> _ACTIVITY_: The data below should be restated word for word, with every picture omitted.

> _DATASET EXTRACT_:
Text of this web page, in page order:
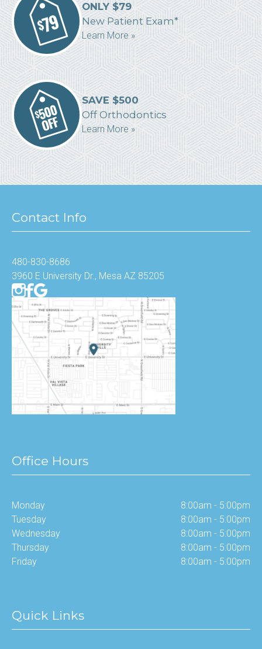
ONLY $79
New Patient Exam*
Learn More »
SAVE $500
Off Orthodontics
Learn More »
Contact Info
480-830-8686
3960 E University Dr., Mesa AZ 85205
Office Hours
Monday
8:00am - 5:00pm
Tuesday
8:00am - 5:00pm
Wednesday
8:00am - 5:00pm
Thursday
8:00am - 5:00pm
Friday
8:00am - 5:00pm
Quick Links

> _THE COMPLETED TASK_:
Text of this web page, in page order:
ONLY $79
New Patient Exam*
Learn More »
SAVE $500
Off Orthodontics
Learn More »
Contact Info
480-830-8686
3960 E University Dr., Mesa AZ 85205
Office Hours
Monday
8:00am - 5:00pm
Tuesday
8:00am - 5:00pm
Wednesday
8:00am - 5:00pm
Thursday
8:00am - 5:00pm
Friday
8:00am - 5:00pm
Quick Links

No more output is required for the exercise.